Clinical Genetics III

1.Medical genetics resident defines the role of genetic factors in maintaining health, as well as in the development of congenital and multi-factorial diseases, role of genes and teratogens in the development of human congenital anomalies. Describes how changes in chromosomes and DNA change the function or number of genes, main monogenic and other types of inheritance. Describes the clinical signs of the most common congenital monogenic and chromosomal diseases. Understands the clinical significance of penetrance, variable expression, anticipation, and new mutation. Explains the possibilities and limitations of genetic investigation. Describes the main methods of obtaining the test sample in prenatal diagnosis. Understands the main ethical issues in genetics.
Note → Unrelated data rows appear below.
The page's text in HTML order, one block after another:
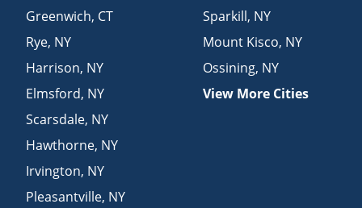
Greenwich, CT
Rye, NY
Harrison, NY
Elmsford, NY
Scarsdale, NY
Hawthorne, NY
Irvington, NY
Pleasantville, NY
Sparkill, NY
Mount Kisco, NY
Ossining, NY
View More Cities

1.Medical genetics resident gathers family anamnesis, creates and interprets the family tree, recognises patients with a genetic disease or a risk of developing a genetic disease, provides genetic counselling in accordance with the objectives, methods and practice adopted, calculates the risk of monogenic disease recurrence, explains the concept of risk in a way that the patient can understand, interprets the results provided by the genetic laboratory, provides genetic information in an understandable way, allowing the patient and their family to make the decisions.

1.After successful completion of the study course, the medical genetics resident has acquired the mandatory competence. Selects an examination plan appropriate for setting the diagnosis, prescribes examinations; evaluates possible genetic disease heterogeneity and the impact thereof on the diagnosis; sets a genetic diagnosis according to the practice of evidence-based medicine; provides the patient with information about the mechanism of inheritance of the genetic disease, family planning, course of the disease and prognosis; recommends consultations of other specialists according to the medical problems, the development of which is characteristic of the specific genetic syndrome; prescribes medications specific to genetic diseases. Able to draw up an appropriate investigation plan for establishing a diagnosis, prescribe examinations. Knowledge of the specific problem is sufficient to understand its essence, to diagnose and, if necessary, provide emergency assistance, implement diagnostic, treatment and preventive measures under the guidance of a specialist.